THE DATA »
******
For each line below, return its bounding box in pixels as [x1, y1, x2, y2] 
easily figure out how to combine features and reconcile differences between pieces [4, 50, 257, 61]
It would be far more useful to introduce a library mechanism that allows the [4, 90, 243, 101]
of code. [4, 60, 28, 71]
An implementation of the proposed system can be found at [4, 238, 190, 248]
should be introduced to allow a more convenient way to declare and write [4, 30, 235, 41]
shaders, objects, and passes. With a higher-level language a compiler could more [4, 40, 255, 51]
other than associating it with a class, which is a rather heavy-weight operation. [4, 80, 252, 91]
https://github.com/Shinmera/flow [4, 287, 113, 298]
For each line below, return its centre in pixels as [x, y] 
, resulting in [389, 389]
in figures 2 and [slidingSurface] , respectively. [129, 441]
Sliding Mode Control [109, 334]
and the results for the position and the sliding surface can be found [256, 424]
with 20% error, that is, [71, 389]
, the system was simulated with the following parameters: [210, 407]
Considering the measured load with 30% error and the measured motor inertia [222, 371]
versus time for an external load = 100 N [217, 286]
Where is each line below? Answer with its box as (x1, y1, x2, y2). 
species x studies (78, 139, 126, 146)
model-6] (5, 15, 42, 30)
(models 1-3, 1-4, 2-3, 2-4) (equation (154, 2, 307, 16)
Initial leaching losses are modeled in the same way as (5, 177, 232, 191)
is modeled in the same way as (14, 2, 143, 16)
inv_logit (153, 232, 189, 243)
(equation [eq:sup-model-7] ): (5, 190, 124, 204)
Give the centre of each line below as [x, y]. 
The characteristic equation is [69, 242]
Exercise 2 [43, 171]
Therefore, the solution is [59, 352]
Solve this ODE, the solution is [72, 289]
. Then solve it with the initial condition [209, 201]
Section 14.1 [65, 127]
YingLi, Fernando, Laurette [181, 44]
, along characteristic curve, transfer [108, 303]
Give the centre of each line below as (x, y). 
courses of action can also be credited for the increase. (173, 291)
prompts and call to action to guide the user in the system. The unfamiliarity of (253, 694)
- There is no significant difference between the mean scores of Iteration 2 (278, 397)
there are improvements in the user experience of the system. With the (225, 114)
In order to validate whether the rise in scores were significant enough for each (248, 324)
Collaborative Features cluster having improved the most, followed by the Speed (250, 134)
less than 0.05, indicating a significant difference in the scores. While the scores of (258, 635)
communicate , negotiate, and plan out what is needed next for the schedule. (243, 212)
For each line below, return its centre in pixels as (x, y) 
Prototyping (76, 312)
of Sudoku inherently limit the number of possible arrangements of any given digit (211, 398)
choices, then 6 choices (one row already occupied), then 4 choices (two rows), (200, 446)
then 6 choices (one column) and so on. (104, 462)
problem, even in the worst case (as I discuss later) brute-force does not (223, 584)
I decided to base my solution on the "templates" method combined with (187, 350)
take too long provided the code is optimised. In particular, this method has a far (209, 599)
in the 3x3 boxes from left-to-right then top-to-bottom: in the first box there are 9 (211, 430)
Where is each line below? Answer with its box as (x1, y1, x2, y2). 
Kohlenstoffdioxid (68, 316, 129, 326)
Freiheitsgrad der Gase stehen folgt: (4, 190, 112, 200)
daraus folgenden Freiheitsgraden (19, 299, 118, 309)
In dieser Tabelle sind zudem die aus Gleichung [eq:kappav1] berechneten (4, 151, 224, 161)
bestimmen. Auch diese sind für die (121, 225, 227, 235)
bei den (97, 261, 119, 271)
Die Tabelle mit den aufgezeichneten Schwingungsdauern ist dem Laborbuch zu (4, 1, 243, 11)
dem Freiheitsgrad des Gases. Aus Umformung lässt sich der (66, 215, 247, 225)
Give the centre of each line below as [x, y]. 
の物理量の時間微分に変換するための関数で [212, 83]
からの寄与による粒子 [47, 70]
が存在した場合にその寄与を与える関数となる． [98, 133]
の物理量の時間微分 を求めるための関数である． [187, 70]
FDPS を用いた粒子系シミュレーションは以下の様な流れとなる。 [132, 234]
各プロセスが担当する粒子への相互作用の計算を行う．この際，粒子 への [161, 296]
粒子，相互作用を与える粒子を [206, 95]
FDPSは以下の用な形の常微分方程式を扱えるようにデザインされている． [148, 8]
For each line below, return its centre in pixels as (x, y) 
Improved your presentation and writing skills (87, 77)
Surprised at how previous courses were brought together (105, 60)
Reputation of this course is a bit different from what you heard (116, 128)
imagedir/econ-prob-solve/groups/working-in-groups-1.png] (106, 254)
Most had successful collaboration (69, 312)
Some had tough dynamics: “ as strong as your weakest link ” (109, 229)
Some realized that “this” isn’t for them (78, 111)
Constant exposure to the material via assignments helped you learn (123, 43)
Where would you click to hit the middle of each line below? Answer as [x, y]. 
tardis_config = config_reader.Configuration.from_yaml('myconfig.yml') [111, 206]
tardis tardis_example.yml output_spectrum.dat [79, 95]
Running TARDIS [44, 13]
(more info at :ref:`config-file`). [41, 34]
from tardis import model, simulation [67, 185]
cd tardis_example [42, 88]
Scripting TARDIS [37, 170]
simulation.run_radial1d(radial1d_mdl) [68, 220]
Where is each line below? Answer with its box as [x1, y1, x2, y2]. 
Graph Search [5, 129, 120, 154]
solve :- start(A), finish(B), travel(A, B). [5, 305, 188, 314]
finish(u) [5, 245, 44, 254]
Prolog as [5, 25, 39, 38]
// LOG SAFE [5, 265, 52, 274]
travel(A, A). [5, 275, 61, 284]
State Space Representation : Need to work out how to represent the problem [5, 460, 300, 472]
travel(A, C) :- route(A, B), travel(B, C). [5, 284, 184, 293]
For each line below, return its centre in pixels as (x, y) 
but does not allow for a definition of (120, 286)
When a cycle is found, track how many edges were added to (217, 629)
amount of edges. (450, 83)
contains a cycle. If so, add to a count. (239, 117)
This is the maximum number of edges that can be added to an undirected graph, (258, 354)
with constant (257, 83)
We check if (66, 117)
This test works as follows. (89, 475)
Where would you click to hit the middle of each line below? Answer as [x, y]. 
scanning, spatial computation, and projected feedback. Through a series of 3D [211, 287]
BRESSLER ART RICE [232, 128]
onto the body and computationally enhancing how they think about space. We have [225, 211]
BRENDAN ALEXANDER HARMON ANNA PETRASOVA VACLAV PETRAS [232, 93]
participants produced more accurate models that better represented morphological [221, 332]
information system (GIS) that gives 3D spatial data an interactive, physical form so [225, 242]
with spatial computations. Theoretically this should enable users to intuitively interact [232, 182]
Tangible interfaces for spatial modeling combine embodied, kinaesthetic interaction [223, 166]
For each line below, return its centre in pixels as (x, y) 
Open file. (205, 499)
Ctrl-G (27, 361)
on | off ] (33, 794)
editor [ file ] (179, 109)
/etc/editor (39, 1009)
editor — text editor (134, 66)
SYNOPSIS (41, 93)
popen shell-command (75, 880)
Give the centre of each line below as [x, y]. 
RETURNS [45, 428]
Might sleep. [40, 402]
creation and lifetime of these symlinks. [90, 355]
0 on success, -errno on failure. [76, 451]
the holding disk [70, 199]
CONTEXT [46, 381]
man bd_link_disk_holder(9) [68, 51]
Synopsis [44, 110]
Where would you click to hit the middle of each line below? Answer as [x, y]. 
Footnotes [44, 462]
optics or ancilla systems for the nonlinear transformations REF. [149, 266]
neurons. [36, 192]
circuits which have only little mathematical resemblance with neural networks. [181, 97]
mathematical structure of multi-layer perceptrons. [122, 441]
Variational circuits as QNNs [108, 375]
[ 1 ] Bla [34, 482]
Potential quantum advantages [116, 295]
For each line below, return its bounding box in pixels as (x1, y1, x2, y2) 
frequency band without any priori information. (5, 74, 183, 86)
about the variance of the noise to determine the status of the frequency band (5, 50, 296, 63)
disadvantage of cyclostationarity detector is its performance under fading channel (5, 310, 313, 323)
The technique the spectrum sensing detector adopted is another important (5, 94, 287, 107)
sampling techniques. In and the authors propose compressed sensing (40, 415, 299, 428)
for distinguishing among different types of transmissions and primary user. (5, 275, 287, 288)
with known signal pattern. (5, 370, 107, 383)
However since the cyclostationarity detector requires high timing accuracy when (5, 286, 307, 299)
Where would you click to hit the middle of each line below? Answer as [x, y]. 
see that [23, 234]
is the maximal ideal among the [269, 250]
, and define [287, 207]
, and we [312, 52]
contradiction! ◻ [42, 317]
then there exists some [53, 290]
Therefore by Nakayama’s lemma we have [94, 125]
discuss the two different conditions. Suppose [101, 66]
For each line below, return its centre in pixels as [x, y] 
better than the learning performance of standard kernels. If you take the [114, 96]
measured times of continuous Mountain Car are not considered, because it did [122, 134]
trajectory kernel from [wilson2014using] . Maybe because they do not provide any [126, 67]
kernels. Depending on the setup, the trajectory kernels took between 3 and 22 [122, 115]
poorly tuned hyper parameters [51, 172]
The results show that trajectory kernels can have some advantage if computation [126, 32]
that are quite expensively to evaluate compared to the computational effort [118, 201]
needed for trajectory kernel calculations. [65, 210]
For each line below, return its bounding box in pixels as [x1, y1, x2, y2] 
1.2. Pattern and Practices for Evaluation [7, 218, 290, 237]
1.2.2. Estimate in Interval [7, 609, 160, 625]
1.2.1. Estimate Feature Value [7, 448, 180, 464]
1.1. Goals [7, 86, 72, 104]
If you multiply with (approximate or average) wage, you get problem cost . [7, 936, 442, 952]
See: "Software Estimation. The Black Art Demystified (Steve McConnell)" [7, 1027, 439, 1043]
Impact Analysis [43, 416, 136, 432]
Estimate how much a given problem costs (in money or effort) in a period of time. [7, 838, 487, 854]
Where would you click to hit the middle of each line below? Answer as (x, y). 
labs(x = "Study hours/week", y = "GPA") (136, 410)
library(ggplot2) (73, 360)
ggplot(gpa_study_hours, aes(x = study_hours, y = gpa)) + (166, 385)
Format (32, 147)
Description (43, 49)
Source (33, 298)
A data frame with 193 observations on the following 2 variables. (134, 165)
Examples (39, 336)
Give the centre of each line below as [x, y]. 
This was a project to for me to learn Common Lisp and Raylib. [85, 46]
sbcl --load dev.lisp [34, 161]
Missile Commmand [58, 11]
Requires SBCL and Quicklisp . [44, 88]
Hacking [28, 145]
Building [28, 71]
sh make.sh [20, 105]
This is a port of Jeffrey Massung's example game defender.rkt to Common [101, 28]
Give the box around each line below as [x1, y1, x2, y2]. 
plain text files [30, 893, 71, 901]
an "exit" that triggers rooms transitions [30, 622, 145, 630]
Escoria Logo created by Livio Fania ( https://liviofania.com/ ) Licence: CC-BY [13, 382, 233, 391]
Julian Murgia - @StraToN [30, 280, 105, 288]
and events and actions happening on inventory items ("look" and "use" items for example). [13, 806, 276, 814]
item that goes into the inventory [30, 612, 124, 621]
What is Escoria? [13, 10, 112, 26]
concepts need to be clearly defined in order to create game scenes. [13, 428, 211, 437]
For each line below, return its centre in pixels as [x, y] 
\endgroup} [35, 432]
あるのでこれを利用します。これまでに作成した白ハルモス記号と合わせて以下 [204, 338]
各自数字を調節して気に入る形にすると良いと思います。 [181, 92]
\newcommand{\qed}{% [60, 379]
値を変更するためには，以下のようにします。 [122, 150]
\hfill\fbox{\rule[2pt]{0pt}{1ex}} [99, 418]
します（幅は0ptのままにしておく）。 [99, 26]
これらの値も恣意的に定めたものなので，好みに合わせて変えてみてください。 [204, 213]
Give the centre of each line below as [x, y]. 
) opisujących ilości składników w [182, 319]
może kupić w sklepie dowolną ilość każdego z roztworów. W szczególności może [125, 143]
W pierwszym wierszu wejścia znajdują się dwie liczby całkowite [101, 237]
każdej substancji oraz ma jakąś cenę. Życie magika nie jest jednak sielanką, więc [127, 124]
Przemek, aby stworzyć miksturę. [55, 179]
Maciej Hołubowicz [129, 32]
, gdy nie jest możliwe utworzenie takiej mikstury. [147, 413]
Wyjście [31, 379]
******
TO DO » Look above for the line holding "In dieser Tabelle" and the line holding "amount of edges. (450, 83)". Retype both, and every line between them, word for word and nothing else.

YOUR SOLUTION »
In dieser Tabelle sind zudem die aus Gleichung [eq:kappav1] berechneten (4, 151, 224, 161)
bestimmen. Auch diese sind für die (121, 225, 227, 235)
bei den (97, 261, 119, 271)
Die Tabelle mit den aufgezeichneten Schwingungsdauern ist dem Laborbuch zu (4, 1, 243, 11)
dem Freiheitsgrad des Gases. Aus Umformung lässt sich der (66, 215, 247, 225)
Give the centre of each line below as [x, y]. 
の物理量の時間微分に変換するための関数で [212, 83]
からの寄与による粒子 [47, 70]
が存在した場合にその寄与を与える関数となる． [98, 133]
の物理量の時間微分 を求めるための関数である． [187, 70]
FDPS を用いた粒子系シミュレーションは以下の様な流れとなる。 [132, 234]
各プロセスが担当する粒子への相互作用の計算を行う．この際，粒子 への [161, 296]
粒子，相互作用を与える粒子を [206, 95]
FDPSは以下の用な形の常微分方程式を扱えるようにデザインされている． [148, 8]
For each line below, return its centre in pixels as (x, y) 
Improved your presentation and writing skills (87, 77)
Surprised at how previous courses were brought together (105, 60)
Reputation of this course is a bit different from what you heard (116, 128)
imagedir/econ-prob-solve/groups/working-in-groups-1.png] (106, 254)
Most had successful collaboration (69, 312)
Some had tough dynamics: “ as strong as your weakest link ” (109, 229)
Some realized that “this” isn’t for them (78, 111)
Constant exposure to the material via assignments helped you learn (123, 43)
Where would you click to hit the middle of each line below? Answer as [x, y]. 
tardis_config = config_reader.Configuration.from_yaml('myconfig.yml') [111, 206]
tardis tardis_example.yml output_spectrum.dat [79, 95]
Running TARDIS [44, 13]
(more info at :ref:`config-file`). [41, 34]
from tardis import model, simulation [67, 185]
cd tardis_example [42, 88]
Scripting TARDIS [37, 170]
simulation.run_radial1d(radial1d_mdl) [68, 220]
Where is each line below? Answer with its box as [x1, y1, x2, y2]. 
Graph Search [5, 129, 120, 154]
solve :- start(A), finish(B), travel(A, B). [5, 305, 188, 314]
finish(u) [5, 245, 44, 254]
Prolog as [5, 25, 39, 38]
// LOG SAFE [5, 265, 52, 274]
travel(A, A). [5, 275, 61, 284]
State Space Representation : Need to work out how to represent the problem [5, 460, 300, 472]
travel(A, C) :- route(A, B), travel(B, C). [5, 284, 184, 293]
For each line below, return its centre in pixels as (x, y) 
but does not allow for a definition of (120, 286)
When a cycle is found, track how many edges were added to (217, 629)
amount of edges. (450, 83)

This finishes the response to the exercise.